[What is needed]:
Among the records below, find the line with "Cycle points that" and the line with "The Pain (11, 120, 44, 130)". Set down both and every line between, exactly and with no pictures, but nothing else.

Records from a dataset
★ ★ ★
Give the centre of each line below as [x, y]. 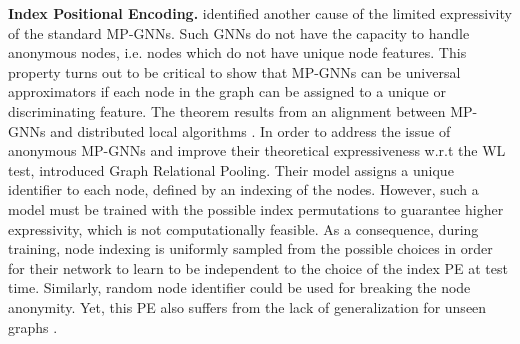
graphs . [33, 326]
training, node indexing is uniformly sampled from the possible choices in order [250, 248]
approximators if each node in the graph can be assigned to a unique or [227, 91]
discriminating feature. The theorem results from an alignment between [227, 110]
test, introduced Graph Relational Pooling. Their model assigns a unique [231, 169]
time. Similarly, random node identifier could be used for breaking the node [239, 287]
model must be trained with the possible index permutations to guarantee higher [256, 208]
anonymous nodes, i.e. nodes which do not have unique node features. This [237, 52]
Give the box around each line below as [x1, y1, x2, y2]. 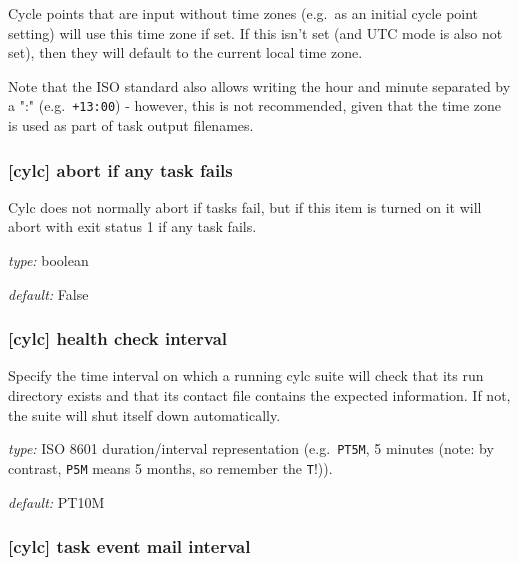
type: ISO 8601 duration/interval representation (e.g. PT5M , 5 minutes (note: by [8, 438, 494, 459]
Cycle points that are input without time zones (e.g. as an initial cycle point [8, 3, 479, 23]
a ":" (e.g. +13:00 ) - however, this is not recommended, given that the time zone [8, 95, 502, 116]
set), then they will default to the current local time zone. [8, 42, 363, 63]
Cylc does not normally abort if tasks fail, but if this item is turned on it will [8, 196, 482, 217]
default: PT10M [8, 491, 105, 512]
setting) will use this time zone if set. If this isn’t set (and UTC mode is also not [8, 22, 503, 43]
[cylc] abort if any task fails [8, 157, 233, 182]
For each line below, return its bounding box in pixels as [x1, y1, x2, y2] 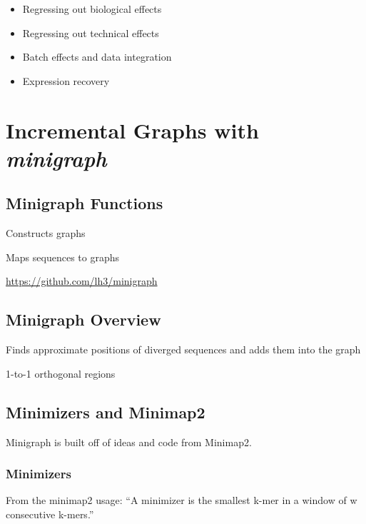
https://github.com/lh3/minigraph [6, 273, 158, 288]
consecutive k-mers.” [6, 506, 94, 521]
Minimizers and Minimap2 [6, 400, 205, 423]
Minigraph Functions [6, 192, 163, 214]
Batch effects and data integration [22, 49, 172, 64]
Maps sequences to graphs [6, 249, 119, 264]
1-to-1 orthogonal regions [6, 366, 116, 381]
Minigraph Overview [6, 308, 161, 331]
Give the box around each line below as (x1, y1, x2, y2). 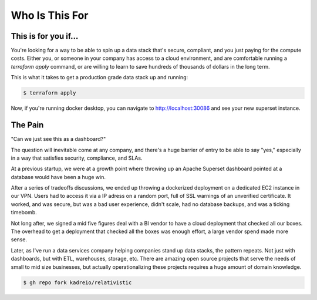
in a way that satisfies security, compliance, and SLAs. (11, 154, 143, 161)
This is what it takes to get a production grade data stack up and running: (11, 74, 188, 81)
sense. (11, 236, 28, 243)
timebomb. (11, 209, 38, 216)
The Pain (11, 120, 44, 130)
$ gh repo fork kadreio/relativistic (23, 279, 132, 286)
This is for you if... (11, 31, 79, 41)
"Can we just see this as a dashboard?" (11, 136, 106, 143)
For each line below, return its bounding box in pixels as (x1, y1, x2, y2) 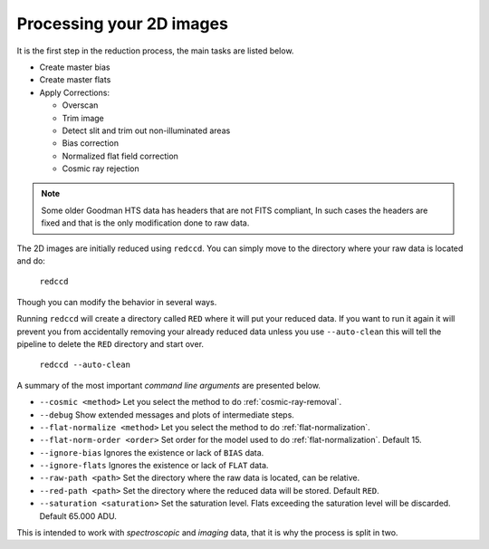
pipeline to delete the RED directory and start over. (16, 338, 204, 349)
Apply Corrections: (39, 87, 110, 98)
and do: (16, 255, 45, 266)
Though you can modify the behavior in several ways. (16, 296, 217, 307)
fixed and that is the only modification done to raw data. (41, 217, 250, 228)
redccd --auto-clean (39, 360, 131, 371)
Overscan (62, 100, 99, 111)
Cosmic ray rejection (62, 163, 139, 174)
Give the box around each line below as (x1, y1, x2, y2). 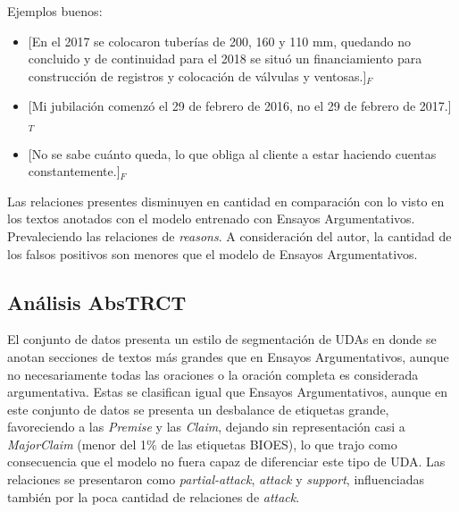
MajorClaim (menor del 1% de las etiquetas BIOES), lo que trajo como (7, 434, 397, 453)
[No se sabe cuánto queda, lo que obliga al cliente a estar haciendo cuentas (28, 144, 437, 163)
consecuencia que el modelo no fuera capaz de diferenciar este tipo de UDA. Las (7, 452, 446, 471)
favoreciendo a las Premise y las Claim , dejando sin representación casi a (7, 417, 405, 436)
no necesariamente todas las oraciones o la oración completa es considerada (7, 365, 419, 383)
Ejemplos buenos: (7, 2, 103, 20)
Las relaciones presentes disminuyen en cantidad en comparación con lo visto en (7, 191, 445, 210)
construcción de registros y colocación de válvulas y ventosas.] (28, 66, 367, 85)
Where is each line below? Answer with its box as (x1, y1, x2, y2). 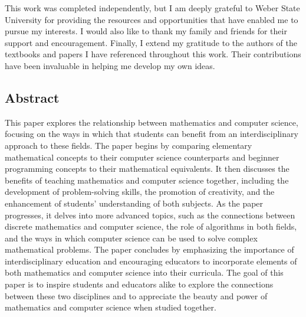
★ ★ ★
[Completed exercise]:
Cycle points that are input without time zones (e.g. as an initial cycle point [8, 3, 479, 23]
a ":" (e.g. +13:00 ) - however, this is not recommended, given that the time zone [8, 95, 502, 116]
set), then they will default to the current local time zone. [8, 42, 363, 63]
Cylc does not normally abort if tasks fail, but if this item is turned on it will [8, 196, 482, 217]
default: PT10M [8, 491, 105, 512]
setting) will use this time zone if set. If this isn’t set (and UTC mode is also not [8, 22, 503, 43]
[cylc] abort if any task fails [8, 157, 233, 182]
For each line below, return its bounding box in pixels as [x1, y1, x2, y2] 
https://github.com/lh3/minigraph [6, 273, 158, 288]
consecutive k-mers.” [6, 506, 94, 521]
Minimizers and Minimap2 [6, 400, 205, 423]
Minigraph Functions [6, 192, 163, 214]
Batch effects and data integration [22, 49, 172, 64]
Maps sequences to graphs [6, 249, 119, 264]
1-to-1 orthogonal regions [6, 366, 116, 381]
Minigraph Overview [6, 308, 161, 331]
Give the box around each line below as (x1, y1, x2, y2). 
in a way that satisfies security, compliance, and SLAs. (11, 154, 143, 161)
This is what it takes to get a production grade data stack up and running: (11, 74, 188, 81)
sense. (11, 236, 28, 243)
timebomb. (11, 209, 38, 216)
The Pain (11, 120, 44, 130)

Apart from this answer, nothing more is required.